University of Georgia Cancer Center

Michael Pierce, Ph.D.

Director, UGA Cancer Center

Portrait of Dr. Michael Pierce

The University of Georgia
Department of Biochemistry & Molecular Biology
Complex Carbohydrate Research Center

3059-3060 CCRC Building
315 Riverbend Road
Athens, GA 30602-4712

706-542-1702
hawkeye@uga.edu

Mudter Professor in Cancer Research

Michael Pierce’s interest in developing new diagnostic tests and treatments for cancer is both professional and personal.

In 1981, when he was setting up his first research lab, his father was diagnosed with mesothelioma, a relatively rare cancer often associated with asbestos exposure.

“It was a very highly metastatic cancer,” Pierce recalls. “There was no diagnostic marker for it and the treatments were not very effective - mainly because it was so advanced by the time it was diagnosed.”

Pierce had been studying the complex carbohydrates known as glycans that adorn cells. After his father’s death, he decided to narrow his focus to the role of glycans in cancer.

Research by Pierce and others has shown that changes in cell glycans can herald the presence of cancerous or precancerous cells. Among his research accomplishments, Pierce and his team isolated a specific enzyme known as Gnt-V that is elevated in colorectal and breast cancer cells, as well as other types of cancer. The team is now looking for ways to inhibit Gnt-V in hopes of developing a treatment that will slow the growth of tumors and prevent metastasis. The team at the Complex Carbohydrate Research Center has also developed new ways to identify changes in glycans attached to proteins known as glycoproteins.

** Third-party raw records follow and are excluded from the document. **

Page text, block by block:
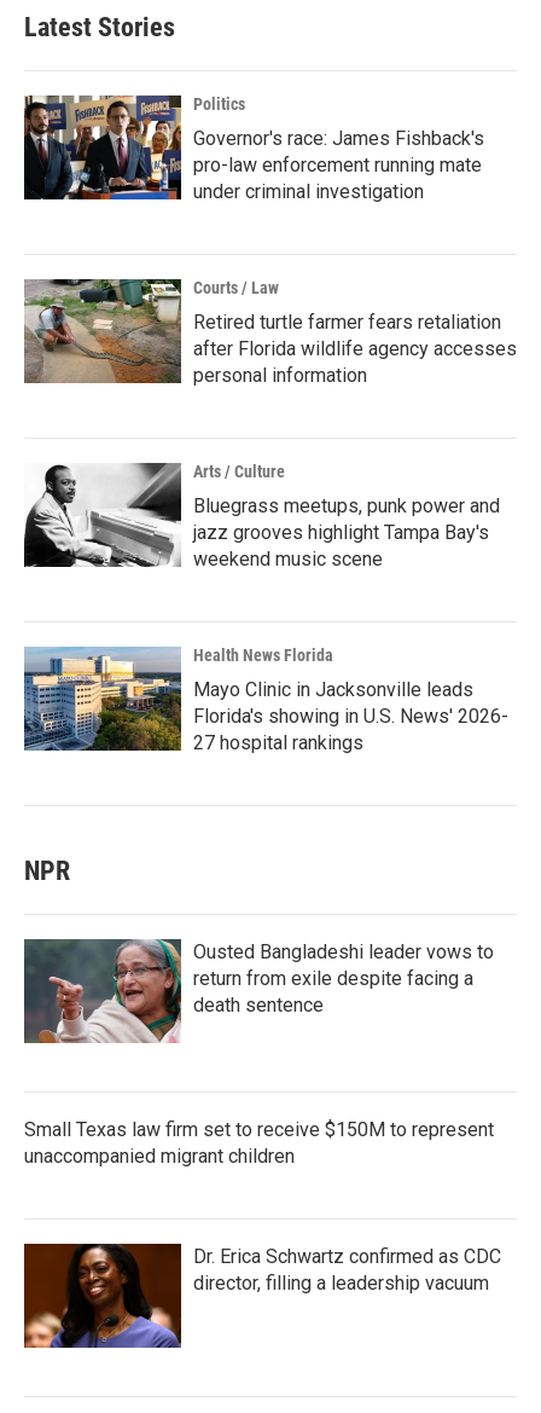
Latest Stories
Politics
Governor's race: James Fishback's
pro-law enforcement running mate
under criminal investigation
Courts / Law
Retired turtle farmer fears retaliation
after Florida wildlife agency accesses
personal information
Arts / Culture
Bluegrass meetups, punk power and
jazz grooves highlight Tampa Bay's
weekend music scene
Health News Florida
Mayo Clinic in Jacksonville leads
Florida's showing in U.S. News' 2026-
27 hospital rankings
NPR
Ousted Bangladeshi leader vows to
return from exile despite facing a
death sentence
Small Texas law firm set to receive $150M to represent
unaccompanied migrant children
Dr. Erica Schwartz confirmed as CDC
director, filling a leadership vacuum
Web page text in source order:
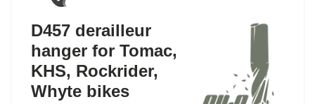
D457 derailleur
hanger for Tomac,
KHS, Rockrider,
Whyte bikes
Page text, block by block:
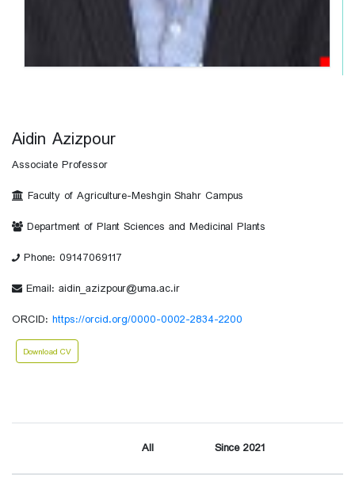
Aidin Azizpour
Associate Professor
Faculty of Agriculture-Meshgin Shahr Campus
Department of Plant Sciences and Medicinal Plants
Phone: 09147069117
Email: aidin_azizpour@uma.ac.ir
ORCID: https://orcid.org/0000-0002-2834-2200
Download CV
All Since 2021

Their search for new diagnostics also extends to pancreatic cancer. The UGA Cancer Center team is studying pancreatic tissue and fluid samples to find glycan changes that can be measured in a blood test that would allow doctors to diagnose the cancer early, when it’s more easily treated. “I’m confident that if there are glycoprotein blood markers for this cancer, we will find them,” he says.

Pierce has been the director of the UGA Cancer Center since its founding in 2004. He says its interdisciplinary approach - which brings together researchers who study the cellular mechanisms of cancer with those who specialize in drug discovery, the development of diagnostics, as well as cancer education and health promotion – allows the UGA Cancer Center to tackle complex problems from several angles at once.

“We really have a unique set of resources that we’ve developed here,” Pierce says. “It’s a very exciting place to be because no one else can do what we can do here at the University of Georgia.”